-------- Entries provided --------
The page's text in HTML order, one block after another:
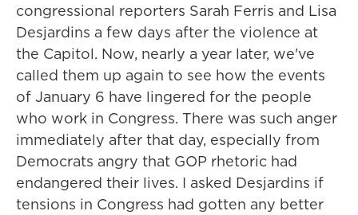
congressional reporters Sarah Ferris and Lisa
Desjardins a few days after the violence at
the Capitol. Now, nearly a year later, we've
called them up again to see how the events
of January 6 have lingered for the people
who work in Congress. There was such anger
immediately after that day, especially from
Democrats angry that GOP rhetoric had
endangered their lives. I asked Desjardins if
tensions in Congress had gotten any better
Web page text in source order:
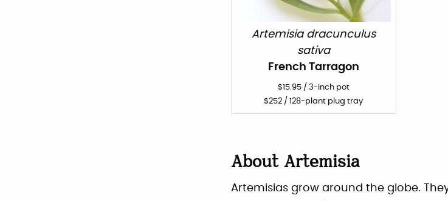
--------
• **Aim of the exercise**:
Give the records again exactly, pictures left out.

• **Finished task**:
The page's text in HTML order, one block after another:
congressional reporters Sarah Ferris and Lisa
Desjardins a few days after the violence at
the Capitol. Now, nearly a year later, we've
called them up again to see how the events
of January 6 have lingered for the people
who work in Congress. There was such anger
immediately after that day, especially from
Democrats angry that GOP rhetoric had
endangered their lives. I asked Desjardins if
tensions in Congress had gotten any better
Web page text in source order:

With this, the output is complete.